**Data extracts:**
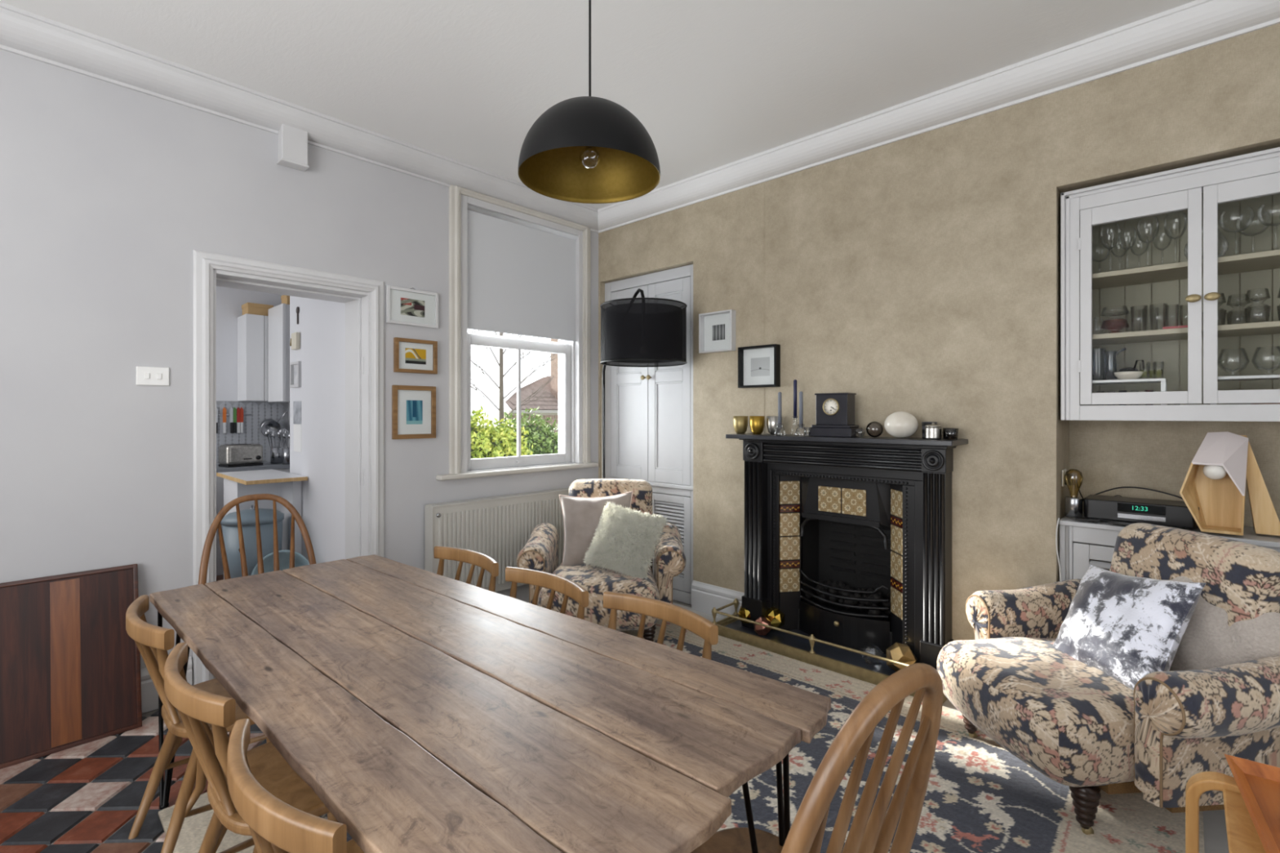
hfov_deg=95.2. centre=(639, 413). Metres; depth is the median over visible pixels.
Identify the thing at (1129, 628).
velvet cushion
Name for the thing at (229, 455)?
toaster
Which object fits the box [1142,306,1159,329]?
glass tumbler
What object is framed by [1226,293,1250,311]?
glass
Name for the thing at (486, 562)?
chair
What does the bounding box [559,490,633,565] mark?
velvet cushion
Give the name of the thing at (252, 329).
upper cabinet
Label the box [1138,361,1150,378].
shot glass
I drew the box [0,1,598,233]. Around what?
trim
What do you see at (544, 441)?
shrub
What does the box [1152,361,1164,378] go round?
shot glass
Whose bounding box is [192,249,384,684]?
door frame
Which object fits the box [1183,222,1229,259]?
wine glass
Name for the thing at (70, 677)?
wooden panel
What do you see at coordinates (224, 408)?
kitchen knife
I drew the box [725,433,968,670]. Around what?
fireplace
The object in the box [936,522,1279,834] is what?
armchair
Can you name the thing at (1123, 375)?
bowl
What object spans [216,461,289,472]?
countertop
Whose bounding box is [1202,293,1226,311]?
glass
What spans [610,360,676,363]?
diffuser
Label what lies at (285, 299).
cardboard box
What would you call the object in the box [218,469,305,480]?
countertop
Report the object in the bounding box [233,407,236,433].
kitchen knife
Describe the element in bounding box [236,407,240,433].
kitchen knife
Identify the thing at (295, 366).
print
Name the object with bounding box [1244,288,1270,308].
glass
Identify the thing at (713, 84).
ceiling
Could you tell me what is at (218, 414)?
rack
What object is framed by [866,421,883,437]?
glass ball
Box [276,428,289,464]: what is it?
utensil holder
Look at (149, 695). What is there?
baseboard
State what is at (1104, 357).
glass jug
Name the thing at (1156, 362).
shot glass
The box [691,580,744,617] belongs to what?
baseboard
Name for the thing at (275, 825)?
chair
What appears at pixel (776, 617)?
ornament
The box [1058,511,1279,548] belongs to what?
countertop
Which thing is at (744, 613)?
ornament
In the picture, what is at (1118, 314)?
glass
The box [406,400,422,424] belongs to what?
print
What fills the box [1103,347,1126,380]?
glass jug
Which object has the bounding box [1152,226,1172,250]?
wine glass
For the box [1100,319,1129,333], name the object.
glass
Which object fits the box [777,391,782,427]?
candle
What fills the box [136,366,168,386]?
light switch
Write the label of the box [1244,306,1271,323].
tumbler
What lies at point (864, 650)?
ornament
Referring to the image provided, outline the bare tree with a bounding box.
[468,328,556,425]
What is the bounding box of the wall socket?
[1062,468,1075,486]
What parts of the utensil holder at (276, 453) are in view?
pot
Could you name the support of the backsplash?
attached to the wall at (229, 301)
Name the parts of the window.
sill, sash, sash
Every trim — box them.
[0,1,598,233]
[597,0,1279,233]
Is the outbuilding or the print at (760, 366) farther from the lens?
the outbuilding
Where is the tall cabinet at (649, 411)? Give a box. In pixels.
[604,264,693,604]
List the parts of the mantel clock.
moulding
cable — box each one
[1055,517,1062,582]
[1075,480,1122,499]
[1082,486,1182,501]
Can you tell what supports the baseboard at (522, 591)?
attached to the wall at (108, 192)
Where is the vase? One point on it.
(900, 424)
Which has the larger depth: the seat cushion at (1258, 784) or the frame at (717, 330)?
the frame at (717, 330)
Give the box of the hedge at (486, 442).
[471,405,533,458]
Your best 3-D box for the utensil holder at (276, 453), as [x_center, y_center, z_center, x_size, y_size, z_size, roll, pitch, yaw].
[-3.402,0.296,5.483,0.195,0.335,0.185,0,0,43]
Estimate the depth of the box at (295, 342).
4.59 m
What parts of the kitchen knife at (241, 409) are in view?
handle, blade
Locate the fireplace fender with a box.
[711,598,947,703]
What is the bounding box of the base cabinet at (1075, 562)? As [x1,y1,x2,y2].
[1058,511,1279,581]
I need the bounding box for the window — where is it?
[435,184,598,480]
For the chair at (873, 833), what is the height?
1.005 m
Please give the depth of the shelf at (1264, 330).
2.57 m
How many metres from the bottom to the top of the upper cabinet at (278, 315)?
0.860 m
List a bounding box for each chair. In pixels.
[125,595,270,852]
[164,642,338,852]
[198,493,315,738]
[226,718,364,852]
[434,546,498,591]
[505,566,588,619]
[603,591,718,659]
[690,662,942,852]
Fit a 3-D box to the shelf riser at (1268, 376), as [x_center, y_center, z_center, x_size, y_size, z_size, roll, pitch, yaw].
[2.577,-0.082,2.328,0.435,0.142,0.180,0,0,43]
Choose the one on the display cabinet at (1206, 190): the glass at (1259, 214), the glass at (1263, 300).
the glass at (1259, 214)
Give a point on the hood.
(851, 502)
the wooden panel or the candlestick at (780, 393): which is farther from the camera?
the candlestick at (780, 393)
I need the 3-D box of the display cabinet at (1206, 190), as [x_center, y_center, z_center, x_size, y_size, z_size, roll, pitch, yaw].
[2.447,-0.499,2.511,1.000,1.058,0.410,0,0,43]
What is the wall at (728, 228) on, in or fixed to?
attached to the wall at (919, 275)
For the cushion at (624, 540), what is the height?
0.452 m
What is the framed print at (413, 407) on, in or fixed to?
attached to the wall at (108, 192)
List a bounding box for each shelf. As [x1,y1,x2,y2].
[725,433,968,446]
[1092,249,1279,289]
[1092,320,1279,345]
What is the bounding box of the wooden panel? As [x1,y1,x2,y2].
[0,564,142,768]
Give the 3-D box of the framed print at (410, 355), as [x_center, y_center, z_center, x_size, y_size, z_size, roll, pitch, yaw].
[-1.401,-0.360,3.656,0.030,0.210,0.272,0,0,43]
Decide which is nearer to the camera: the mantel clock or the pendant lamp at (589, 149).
the pendant lamp at (589, 149)
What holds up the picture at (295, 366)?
attached to the wall at (321, 326)
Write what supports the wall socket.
attached to the wall at (919, 275)
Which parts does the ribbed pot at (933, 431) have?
lid
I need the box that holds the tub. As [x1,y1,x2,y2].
[250,549,309,575]
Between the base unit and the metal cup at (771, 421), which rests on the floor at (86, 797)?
the base unit
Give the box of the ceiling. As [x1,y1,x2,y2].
[0,0,1195,209]
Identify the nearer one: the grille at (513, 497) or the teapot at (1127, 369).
the teapot at (1127, 369)
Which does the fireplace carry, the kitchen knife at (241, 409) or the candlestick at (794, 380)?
the candlestick at (794, 380)
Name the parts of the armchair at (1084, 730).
leg, arm, armrest, seat, leg, arm, backrest, armrest
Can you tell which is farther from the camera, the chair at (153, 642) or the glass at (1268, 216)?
the glass at (1268, 216)
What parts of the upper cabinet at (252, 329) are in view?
door, door
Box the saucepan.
[259,411,286,437]
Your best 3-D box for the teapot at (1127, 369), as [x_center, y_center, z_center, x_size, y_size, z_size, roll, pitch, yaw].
[2.245,-0.200,2.685,0.084,0.092,0.084,0,0,-2]
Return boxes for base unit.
[216,461,289,575]
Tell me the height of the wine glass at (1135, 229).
0.195 m
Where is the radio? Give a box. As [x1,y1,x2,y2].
[1083,494,1199,528]
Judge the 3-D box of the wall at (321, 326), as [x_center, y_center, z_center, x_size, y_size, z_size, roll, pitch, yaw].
[-2.287,-0.070,4.314,1.460,2.900,0.190,0,0,43]
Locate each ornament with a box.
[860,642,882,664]
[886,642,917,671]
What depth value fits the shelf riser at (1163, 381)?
2.60 m
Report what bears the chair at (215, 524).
on the floor at (86, 797)
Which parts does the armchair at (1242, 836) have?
bent leg frame
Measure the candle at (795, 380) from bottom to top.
0.231 m
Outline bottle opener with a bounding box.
[296,306,299,324]
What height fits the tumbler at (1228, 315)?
0.065 m
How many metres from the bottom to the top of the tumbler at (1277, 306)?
0.065 m
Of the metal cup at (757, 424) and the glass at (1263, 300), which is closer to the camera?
the glass at (1263, 300)
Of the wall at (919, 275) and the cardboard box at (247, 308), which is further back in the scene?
the cardboard box at (247, 308)
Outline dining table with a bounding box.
[149,554,831,852]
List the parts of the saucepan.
pan handle
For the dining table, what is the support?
on the patterned rug
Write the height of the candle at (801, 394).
0.211 m
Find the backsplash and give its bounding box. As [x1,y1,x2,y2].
[216,400,287,464]
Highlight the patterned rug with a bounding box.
[158,618,1204,852]
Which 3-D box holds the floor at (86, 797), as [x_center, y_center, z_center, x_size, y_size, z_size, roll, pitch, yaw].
[-1.000,1.437,2.388,8.650,0.126,5.450,0,0,43]
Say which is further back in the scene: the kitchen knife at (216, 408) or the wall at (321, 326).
the kitchen knife at (216, 408)
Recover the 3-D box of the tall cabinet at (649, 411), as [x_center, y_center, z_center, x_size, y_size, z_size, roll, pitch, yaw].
[0.065,0.150,4.519,0.962,2.460,0.101,0,0,43]
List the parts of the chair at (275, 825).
post, seat
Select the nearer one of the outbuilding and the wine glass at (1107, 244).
the wine glass at (1107, 244)
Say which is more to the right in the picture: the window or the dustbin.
the window
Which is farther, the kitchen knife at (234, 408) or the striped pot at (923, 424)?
the kitchen knife at (234, 408)
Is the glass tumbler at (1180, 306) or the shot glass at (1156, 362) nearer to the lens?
the glass tumbler at (1180, 306)
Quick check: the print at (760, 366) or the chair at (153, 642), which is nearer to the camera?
the chair at (153, 642)
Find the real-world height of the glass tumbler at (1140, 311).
0.115 m
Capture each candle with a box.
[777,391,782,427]
[793,379,796,417]
[799,391,803,427]
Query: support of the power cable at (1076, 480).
attached to the radio
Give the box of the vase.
[884,411,918,438]
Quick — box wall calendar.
[293,400,301,452]
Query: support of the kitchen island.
on the floor at (86, 797)
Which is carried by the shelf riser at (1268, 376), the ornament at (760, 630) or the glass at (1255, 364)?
the glass at (1255, 364)
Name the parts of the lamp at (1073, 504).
bulb
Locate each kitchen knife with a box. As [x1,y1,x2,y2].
[216,408,217,433]
[222,406,226,433]
[230,407,233,433]
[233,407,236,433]
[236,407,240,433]
[240,407,243,432]
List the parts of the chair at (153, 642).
rail, leg, post, leg, post, seat
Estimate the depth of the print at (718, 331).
3.98 m
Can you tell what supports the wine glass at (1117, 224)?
on the display cabinet at (1206, 190)
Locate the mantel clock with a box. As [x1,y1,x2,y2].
[808,392,862,437]
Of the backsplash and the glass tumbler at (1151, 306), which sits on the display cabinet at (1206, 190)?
the glass tumbler at (1151, 306)
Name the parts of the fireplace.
knob, slip panel, shelf moulding
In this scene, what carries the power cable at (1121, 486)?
on the countertop
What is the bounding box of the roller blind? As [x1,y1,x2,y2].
[466,204,577,341]
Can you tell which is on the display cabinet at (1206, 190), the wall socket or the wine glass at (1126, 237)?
the wine glass at (1126, 237)
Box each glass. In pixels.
[1092,243,1110,262]
[1100,223,1120,271]
[1100,305,1129,321]
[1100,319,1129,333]
[1110,235,1128,270]
[1118,226,1136,270]
[1129,235,1148,267]
[1136,216,1159,267]
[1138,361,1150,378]
[1146,362,1156,378]
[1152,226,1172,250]
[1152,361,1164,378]
[1164,211,1187,263]
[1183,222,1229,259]
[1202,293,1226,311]
[1217,347,1249,376]
[1218,206,1254,255]
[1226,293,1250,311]
[1235,210,1271,253]
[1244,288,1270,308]
[1251,346,1279,375]
[1257,204,1279,250]
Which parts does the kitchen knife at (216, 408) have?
blade
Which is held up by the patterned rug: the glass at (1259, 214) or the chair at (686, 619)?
the chair at (686, 619)
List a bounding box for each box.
[241,302,273,315]
[276,124,309,171]
[280,294,289,304]
[289,332,300,350]
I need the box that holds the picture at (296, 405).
[293,400,301,424]
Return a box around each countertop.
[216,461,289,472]
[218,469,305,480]
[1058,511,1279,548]
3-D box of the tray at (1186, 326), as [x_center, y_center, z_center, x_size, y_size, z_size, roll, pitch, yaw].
[2.331,-0.370,2.530,0.100,0.010,0.100,0,0,43]
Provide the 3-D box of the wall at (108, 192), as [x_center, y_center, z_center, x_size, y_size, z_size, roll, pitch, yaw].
[-1.936,-0.220,3.364,0.350,3.200,5.300,0,0,43]
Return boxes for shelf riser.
[1092,377,1166,404]
[1209,374,1279,404]
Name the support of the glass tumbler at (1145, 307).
on the display cabinet at (1206, 190)
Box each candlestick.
[773,391,786,435]
[790,379,799,435]
[794,391,807,435]
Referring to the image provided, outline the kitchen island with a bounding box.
[216,469,307,579]
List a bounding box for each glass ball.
[855,427,864,436]
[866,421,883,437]
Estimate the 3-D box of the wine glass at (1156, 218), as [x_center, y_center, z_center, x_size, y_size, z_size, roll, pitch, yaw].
[2.252,-0.758,2.590,0.076,0.225,0.076,0,0,43]
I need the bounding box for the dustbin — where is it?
[221,504,284,578]
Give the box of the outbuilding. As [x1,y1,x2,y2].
[503,338,558,432]
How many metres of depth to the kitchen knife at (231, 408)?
5.45 m
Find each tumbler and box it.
[942,427,955,439]
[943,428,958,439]
[1124,309,1142,332]
[1130,305,1147,331]
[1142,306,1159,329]
[1149,302,1167,330]
[1165,304,1178,326]
[1179,305,1182,325]
[1202,310,1226,325]
[1226,310,1246,324]
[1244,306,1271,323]
[1276,305,1279,320]
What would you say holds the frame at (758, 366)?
attached to the wall at (919, 275)
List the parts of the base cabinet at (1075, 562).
bead post, cabinet door
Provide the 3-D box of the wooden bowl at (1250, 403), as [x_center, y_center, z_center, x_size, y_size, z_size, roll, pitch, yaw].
[2.540,-0.045,2.335,0.170,0.070,0.170,0,0,43]
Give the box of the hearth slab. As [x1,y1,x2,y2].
[724,619,895,675]
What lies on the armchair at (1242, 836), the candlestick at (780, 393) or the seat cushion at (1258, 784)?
the seat cushion at (1258, 784)
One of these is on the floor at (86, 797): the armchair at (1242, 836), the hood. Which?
the armchair at (1242, 836)
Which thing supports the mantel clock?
on the fireplace
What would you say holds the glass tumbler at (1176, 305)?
on the tray at (1186, 326)
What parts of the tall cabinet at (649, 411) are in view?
door, panel moulding, panel moulding, ledge moulding, door, panel moulding, panel moulding, louvred door
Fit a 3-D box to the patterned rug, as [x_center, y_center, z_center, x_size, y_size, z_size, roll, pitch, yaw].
[0.200,1.371,2.076,2.630,0.015,2.630,0,0,43]
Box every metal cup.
[733,416,747,434]
[749,416,764,434]
[766,416,781,434]
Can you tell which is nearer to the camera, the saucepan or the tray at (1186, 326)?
the tray at (1186, 326)
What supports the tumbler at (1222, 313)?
on the display cabinet at (1206, 190)
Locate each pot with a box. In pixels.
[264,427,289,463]
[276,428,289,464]
[921,422,937,438]
[924,422,942,439]
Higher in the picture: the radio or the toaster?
the toaster
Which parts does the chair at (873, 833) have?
seat
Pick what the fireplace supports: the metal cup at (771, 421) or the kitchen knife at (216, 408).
the metal cup at (771, 421)
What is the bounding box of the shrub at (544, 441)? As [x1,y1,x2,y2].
[493,406,558,455]
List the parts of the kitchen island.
panel, panel, post
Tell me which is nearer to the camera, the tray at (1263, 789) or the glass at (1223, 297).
the tray at (1263, 789)
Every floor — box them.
[0,574,691,852]
[619,602,1228,852]
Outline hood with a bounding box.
[800,476,890,527]
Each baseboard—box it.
[140,656,191,713]
[494,583,528,602]
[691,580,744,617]
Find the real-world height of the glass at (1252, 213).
0.200 m
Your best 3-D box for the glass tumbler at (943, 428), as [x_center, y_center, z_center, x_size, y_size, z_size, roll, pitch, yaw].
[1.555,0.099,2.939,0.058,0.055,0.058,0,0,43]
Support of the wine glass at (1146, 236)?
on the display cabinet at (1206, 190)
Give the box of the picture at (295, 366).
[289,360,301,387]
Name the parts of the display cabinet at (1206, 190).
cabinet door, knob, knob, cabinet door
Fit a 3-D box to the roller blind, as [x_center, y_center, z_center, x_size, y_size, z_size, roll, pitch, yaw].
[-0.838,-0.902,4.336,0.060,1.085,1.064,0,0,43]
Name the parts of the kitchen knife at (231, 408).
handle, blade
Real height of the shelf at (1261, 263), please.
0.022 m
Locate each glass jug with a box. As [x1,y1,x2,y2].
[1101,348,1106,380]
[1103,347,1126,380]
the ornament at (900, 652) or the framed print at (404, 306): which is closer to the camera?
the ornament at (900, 652)
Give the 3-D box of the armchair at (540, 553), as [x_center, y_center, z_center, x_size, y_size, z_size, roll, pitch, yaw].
[-0.234,0.920,3.651,1.024,0.940,0.954,0,0,0]
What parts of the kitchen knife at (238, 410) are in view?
handle, blade
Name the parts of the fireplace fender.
post, rail, post, rail, post, rail
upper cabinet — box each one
[237,313,268,401]
[268,303,289,402]
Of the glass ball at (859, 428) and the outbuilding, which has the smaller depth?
the glass ball at (859, 428)
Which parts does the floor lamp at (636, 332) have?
lamp shade
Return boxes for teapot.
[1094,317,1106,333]
[1118,360,1145,372]
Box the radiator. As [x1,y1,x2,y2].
[425,487,568,591]
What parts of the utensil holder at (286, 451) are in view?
pot
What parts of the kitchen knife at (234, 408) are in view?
handle, blade
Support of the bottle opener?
attached to the wall at (321, 326)
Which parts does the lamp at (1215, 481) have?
bulb, panel, support leg
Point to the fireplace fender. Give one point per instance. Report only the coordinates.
(810, 657)
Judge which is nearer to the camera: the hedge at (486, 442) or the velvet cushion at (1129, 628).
the velvet cushion at (1129, 628)
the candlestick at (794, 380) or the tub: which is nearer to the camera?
the candlestick at (794, 380)
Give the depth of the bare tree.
11.70 m
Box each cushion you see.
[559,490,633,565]
[582,501,667,578]
[1053,564,1205,690]
[1161,576,1279,671]
[1224,753,1279,852]
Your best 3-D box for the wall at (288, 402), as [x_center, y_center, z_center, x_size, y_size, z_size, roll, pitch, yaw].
[-2.569,-0.070,4.994,2.800,2.900,0.060,0,0,43]
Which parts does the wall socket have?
plate
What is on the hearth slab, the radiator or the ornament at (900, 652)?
the ornament at (900, 652)
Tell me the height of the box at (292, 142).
0.282 m
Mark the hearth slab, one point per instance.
(822, 649)
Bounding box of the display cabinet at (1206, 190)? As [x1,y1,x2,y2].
[1060,146,1279,422]
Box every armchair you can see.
[516,478,685,641]
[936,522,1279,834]
[1185,771,1266,852]
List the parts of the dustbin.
bin lid
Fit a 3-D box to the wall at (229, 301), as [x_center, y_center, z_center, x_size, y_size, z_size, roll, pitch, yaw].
[-4.452,-0.070,4.918,0.150,2.900,2.740,0,0,43]
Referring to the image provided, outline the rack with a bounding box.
[217,413,251,415]
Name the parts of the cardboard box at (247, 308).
box lid
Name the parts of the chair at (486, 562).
post, rail, post
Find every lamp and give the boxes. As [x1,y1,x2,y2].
[518,0,660,204]
[600,288,687,478]
[1064,469,1083,517]
[1179,431,1279,535]
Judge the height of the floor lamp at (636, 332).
2.247 m
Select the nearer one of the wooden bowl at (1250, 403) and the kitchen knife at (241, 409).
the wooden bowl at (1250, 403)
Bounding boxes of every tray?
[1162,324,1187,329]
[1244,773,1279,851]
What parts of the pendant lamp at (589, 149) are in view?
lamp shade, cord, bulb
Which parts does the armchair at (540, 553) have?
arm, armrest, seat, backrest, leg, armrest, arm
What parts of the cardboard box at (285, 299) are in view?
box lid
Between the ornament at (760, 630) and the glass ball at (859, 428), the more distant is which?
the ornament at (760, 630)
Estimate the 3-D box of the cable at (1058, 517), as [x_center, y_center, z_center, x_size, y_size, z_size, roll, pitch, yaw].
[1.928,0.630,2.689,0.024,0.301,0.022,0,0,43]
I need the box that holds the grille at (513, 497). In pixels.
[426,487,568,507]
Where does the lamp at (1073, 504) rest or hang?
on the countertop
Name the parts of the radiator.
panel
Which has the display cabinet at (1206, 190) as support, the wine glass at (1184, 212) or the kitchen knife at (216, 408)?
the wine glass at (1184, 212)
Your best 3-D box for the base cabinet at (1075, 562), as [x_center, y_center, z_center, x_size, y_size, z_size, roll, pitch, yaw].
[2.451,0.938,2.519,1.010,0.885,0.382,0,0,43]
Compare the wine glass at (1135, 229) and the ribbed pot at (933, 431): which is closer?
the wine glass at (1135, 229)
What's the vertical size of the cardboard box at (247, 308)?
0.105 m
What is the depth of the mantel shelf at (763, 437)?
3.14 m
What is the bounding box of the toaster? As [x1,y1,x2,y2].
[218,444,263,467]
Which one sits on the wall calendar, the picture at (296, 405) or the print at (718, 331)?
the picture at (296, 405)
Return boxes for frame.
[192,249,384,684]
[698,309,736,353]
[737,343,780,388]
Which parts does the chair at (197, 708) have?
rail, post, leg, post, leg, seat, leg
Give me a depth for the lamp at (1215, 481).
2.40 m
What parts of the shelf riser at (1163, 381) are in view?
leg
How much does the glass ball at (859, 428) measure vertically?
0.050 m
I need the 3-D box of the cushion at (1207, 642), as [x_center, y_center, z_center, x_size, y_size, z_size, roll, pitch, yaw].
[2.030,0.780,2.112,0.228,0.610,0.633,0,0,-12]
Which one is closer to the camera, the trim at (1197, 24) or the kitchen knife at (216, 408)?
the trim at (1197, 24)
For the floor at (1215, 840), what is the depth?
1.95 m
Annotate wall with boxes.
[0,48,598,685]
[216,286,288,447]
[288,402,289,447]
[289,296,345,563]
[598,23,1279,640]
[693,182,764,592]
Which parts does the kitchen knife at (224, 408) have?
handle, blade
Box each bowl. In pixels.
[1113,371,1143,379]
[1249,403,1279,404]
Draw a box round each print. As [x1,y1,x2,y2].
[293,364,297,384]
[386,284,438,328]
[391,385,435,439]
[393,337,437,373]
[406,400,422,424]
[712,324,724,340]
[751,356,769,376]
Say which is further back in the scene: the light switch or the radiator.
the radiator
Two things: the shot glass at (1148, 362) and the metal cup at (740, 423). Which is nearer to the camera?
the shot glass at (1148, 362)
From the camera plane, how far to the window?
4.29 m
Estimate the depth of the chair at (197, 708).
1.38 m
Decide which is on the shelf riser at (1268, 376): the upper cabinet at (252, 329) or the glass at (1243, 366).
the glass at (1243, 366)

**Brief:**
The line with "Annotate wall with boxes." through the last line of the data: write these out exactly, and no others.

**Solution to this exercise:**
Annotate wall with boxes.
[0,48,598,685]
[216,286,288,447]
[288,402,289,447]
[289,296,345,563]
[598,23,1279,640]
[693,182,764,592]
Which parts does the kitchen knife at (224, 408) have?
handle, blade
Box each bowl. In pixels.
[1113,371,1143,379]
[1249,403,1279,404]
Draw a box round each print. As [x1,y1,x2,y2].
[293,364,297,384]
[386,284,438,328]
[391,385,435,439]
[393,337,437,373]
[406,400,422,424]
[712,324,724,340]
[751,356,769,376]
Say which is further back in the scene: the light switch or the radiator.
the radiator
Two things: the shot glass at (1148, 362) and the metal cup at (740, 423). Which is nearer to the camera?
the shot glass at (1148, 362)
From the camera plane, how far to the window?
4.29 m
Estimate the depth of the chair at (197, 708).
1.38 m
Decide which is on the shelf riser at (1268, 376): the upper cabinet at (252, 329) or the glass at (1243, 366).
the glass at (1243, 366)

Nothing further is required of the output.